- [How to complete this task] Examine the entries and show every line in which the word "stone" is found.

** Opening Data for analysis block **

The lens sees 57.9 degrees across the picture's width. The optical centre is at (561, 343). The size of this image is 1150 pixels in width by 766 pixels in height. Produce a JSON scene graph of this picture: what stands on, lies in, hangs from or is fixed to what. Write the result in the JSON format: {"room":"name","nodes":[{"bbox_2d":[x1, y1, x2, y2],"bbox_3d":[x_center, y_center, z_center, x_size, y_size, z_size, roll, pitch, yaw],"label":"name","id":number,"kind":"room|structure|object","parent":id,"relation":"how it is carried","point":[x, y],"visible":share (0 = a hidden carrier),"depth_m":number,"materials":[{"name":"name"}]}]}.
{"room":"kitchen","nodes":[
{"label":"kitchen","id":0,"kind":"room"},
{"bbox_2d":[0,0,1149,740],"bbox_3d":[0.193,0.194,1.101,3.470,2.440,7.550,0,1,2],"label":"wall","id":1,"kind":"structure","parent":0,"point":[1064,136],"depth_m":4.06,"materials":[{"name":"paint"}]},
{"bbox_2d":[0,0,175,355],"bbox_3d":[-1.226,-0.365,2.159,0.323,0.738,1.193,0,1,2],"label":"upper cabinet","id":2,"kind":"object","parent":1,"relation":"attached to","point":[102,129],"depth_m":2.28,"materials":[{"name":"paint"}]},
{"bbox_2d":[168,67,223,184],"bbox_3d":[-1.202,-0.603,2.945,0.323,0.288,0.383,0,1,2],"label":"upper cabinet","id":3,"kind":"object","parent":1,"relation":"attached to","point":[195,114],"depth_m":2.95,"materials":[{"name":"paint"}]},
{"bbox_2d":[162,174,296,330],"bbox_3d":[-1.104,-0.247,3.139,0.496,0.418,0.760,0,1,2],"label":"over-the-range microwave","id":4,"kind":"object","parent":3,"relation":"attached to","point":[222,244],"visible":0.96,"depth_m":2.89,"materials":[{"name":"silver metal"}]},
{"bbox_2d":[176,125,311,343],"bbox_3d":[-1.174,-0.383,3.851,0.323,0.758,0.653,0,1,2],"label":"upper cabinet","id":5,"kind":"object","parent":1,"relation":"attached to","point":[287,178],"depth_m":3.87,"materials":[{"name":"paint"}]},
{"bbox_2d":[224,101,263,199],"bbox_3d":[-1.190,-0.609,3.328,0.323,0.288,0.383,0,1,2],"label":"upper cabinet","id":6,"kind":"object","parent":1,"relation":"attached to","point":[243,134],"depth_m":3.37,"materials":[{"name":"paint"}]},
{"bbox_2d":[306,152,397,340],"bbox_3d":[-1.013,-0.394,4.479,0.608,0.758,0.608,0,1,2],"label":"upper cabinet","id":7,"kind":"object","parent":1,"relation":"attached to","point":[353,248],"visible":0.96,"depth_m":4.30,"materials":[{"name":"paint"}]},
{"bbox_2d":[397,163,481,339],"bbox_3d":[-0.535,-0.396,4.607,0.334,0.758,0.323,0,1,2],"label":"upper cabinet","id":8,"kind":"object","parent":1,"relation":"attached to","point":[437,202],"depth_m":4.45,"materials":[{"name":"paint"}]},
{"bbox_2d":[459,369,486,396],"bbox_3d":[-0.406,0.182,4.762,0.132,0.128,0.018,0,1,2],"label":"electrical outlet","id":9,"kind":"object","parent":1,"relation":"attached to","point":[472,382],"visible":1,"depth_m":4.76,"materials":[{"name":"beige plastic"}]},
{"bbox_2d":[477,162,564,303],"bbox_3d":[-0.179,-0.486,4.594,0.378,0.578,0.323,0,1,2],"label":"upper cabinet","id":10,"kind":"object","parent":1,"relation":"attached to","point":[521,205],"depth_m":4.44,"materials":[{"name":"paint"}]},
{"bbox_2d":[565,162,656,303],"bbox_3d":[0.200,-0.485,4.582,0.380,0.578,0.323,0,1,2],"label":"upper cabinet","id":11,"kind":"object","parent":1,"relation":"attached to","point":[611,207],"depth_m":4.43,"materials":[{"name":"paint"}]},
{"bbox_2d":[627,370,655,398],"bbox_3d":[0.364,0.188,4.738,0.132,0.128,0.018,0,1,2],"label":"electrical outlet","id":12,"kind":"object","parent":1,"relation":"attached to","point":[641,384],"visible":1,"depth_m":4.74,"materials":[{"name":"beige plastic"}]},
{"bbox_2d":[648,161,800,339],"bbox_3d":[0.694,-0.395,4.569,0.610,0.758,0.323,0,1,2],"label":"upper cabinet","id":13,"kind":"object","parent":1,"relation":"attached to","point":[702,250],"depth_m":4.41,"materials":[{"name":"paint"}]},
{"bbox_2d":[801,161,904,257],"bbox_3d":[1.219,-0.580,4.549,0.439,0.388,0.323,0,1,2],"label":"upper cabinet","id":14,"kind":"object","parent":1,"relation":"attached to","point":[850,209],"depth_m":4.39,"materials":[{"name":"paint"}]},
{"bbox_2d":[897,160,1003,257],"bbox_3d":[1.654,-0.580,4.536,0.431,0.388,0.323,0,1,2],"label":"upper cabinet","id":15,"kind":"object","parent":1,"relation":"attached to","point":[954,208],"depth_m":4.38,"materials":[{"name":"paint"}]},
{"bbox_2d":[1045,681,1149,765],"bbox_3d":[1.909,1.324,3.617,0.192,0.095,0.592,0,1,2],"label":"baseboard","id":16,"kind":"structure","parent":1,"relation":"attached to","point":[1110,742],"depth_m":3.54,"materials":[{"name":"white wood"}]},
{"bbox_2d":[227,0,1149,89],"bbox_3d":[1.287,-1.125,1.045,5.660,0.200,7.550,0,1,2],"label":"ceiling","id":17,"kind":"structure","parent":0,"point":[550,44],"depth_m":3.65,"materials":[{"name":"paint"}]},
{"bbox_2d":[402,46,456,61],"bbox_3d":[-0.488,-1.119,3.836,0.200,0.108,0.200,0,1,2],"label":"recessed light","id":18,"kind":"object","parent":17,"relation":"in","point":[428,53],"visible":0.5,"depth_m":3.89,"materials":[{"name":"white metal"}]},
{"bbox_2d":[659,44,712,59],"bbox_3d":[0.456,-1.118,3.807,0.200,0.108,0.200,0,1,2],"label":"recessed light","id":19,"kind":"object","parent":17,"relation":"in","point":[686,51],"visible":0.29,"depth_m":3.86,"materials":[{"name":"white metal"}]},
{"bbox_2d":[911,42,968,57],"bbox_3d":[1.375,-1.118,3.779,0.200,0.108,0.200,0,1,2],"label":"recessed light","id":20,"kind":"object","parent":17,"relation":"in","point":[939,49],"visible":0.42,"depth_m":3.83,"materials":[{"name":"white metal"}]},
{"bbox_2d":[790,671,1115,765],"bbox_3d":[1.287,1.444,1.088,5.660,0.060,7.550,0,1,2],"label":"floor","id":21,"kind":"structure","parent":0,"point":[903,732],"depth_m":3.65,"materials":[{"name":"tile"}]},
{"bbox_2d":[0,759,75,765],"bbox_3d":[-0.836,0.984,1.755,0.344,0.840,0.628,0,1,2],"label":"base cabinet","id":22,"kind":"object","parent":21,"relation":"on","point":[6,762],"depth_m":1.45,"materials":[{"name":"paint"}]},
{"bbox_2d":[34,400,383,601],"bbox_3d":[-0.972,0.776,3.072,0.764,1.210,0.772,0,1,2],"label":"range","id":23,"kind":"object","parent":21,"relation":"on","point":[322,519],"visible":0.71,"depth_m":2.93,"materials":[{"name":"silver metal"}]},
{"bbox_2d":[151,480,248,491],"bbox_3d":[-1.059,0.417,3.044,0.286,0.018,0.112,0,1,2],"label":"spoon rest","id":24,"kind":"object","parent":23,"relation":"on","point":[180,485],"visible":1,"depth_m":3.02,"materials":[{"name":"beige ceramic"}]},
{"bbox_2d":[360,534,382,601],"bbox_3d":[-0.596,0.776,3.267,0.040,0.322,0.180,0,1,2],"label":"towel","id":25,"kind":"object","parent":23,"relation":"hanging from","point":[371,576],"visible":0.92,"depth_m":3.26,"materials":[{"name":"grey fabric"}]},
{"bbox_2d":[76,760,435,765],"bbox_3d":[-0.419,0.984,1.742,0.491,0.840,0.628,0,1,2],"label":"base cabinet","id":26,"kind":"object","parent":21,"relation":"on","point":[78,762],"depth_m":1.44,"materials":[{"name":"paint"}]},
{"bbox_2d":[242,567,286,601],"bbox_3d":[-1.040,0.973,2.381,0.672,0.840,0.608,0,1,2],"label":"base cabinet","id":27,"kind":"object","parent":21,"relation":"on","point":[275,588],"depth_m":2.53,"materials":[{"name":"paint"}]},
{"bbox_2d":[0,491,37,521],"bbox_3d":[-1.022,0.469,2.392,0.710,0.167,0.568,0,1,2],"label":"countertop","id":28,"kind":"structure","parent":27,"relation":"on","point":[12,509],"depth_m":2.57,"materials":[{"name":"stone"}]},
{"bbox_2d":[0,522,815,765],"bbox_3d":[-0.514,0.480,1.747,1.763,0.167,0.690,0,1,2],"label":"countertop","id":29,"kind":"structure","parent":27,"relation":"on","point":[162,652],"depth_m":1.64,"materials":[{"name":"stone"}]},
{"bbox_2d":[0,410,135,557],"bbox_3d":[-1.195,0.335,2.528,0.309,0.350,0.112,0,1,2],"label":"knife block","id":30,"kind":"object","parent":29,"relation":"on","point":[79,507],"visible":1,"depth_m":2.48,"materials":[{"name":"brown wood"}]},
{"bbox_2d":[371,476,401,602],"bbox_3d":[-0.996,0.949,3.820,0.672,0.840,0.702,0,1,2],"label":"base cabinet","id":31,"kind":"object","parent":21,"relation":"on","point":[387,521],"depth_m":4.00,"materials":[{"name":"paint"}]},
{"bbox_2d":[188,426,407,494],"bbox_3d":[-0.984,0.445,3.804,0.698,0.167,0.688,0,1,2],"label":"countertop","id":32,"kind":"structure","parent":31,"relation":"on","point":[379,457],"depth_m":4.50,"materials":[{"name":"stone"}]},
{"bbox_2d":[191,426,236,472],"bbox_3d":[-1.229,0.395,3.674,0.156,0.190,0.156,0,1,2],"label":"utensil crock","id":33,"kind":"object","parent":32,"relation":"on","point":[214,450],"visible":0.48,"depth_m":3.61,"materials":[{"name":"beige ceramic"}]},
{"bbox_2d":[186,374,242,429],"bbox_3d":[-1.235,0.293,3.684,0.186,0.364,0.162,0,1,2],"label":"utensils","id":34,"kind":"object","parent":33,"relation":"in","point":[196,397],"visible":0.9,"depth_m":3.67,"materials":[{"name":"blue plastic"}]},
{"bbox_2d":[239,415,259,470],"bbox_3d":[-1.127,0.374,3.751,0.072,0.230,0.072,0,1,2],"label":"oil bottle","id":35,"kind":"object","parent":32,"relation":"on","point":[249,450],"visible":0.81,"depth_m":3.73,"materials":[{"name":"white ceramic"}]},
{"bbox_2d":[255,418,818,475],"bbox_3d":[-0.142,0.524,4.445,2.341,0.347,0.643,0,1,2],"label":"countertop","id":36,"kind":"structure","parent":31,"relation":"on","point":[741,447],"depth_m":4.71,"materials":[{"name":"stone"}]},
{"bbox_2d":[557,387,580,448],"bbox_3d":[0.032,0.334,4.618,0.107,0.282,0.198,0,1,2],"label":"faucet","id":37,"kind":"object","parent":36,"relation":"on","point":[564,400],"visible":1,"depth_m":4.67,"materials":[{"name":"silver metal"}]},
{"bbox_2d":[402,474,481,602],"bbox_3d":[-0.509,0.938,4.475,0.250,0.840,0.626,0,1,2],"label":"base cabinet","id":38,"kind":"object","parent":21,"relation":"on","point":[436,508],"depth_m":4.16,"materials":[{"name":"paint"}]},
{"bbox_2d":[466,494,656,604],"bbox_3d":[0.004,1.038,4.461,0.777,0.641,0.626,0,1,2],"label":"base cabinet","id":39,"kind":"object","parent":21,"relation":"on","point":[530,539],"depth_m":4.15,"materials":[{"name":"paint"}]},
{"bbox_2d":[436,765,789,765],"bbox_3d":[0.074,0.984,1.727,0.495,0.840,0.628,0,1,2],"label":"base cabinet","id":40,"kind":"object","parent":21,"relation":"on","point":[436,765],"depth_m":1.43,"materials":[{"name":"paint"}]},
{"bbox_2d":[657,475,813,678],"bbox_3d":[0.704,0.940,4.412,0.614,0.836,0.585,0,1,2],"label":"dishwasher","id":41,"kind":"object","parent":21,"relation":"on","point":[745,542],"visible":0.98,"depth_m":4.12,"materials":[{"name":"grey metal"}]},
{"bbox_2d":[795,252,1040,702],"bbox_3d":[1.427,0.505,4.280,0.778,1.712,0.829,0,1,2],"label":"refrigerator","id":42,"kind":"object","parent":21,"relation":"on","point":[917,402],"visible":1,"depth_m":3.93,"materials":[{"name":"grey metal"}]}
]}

** Closing Data for analysis block **

- [Final answer]
{"bbox_2d":[0,491,37,521],"bbox_3d":[-1.022,0.469,2.392,0.710,0.167,0.568,0,1,2],"label":"countertop","id":28,"kind":"structure","parent":27,"relation":"on","point":[12,509],"depth_m":2.57,"materials":[{"name":"stone"}]},
{"bbox_2d":[0,522,815,765],"bbox_3d":[-0.514,0.480,1.747,1.763,0.167,0.690,0,1,2],"label":"countertop","id":29,"kind":"structure","parent":27,"relation":"on","point":[162,652],"depth_m":1.64,"materials":[{"name":"stone"}]},
{"bbox_2d":[188,426,407,494],"bbox_3d":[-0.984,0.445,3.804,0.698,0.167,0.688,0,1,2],"label":"countertop","id":32,"kind":"structure","parent":31,"relation":"on","point":[379,457],"depth_m":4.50,"materials":[{"name":"stone"}]},
{"bbox_2d":[255,418,818,475],"bbox_3d":[-0.142,0.524,4.445,2.341,0.347,0.643,0,1,2],"label":"countertop","id":36,"kind":"structure","parent":31,"relation":"on","point":[741,447],"depth_m":4.71,"materials":[{"name":"stone"}]},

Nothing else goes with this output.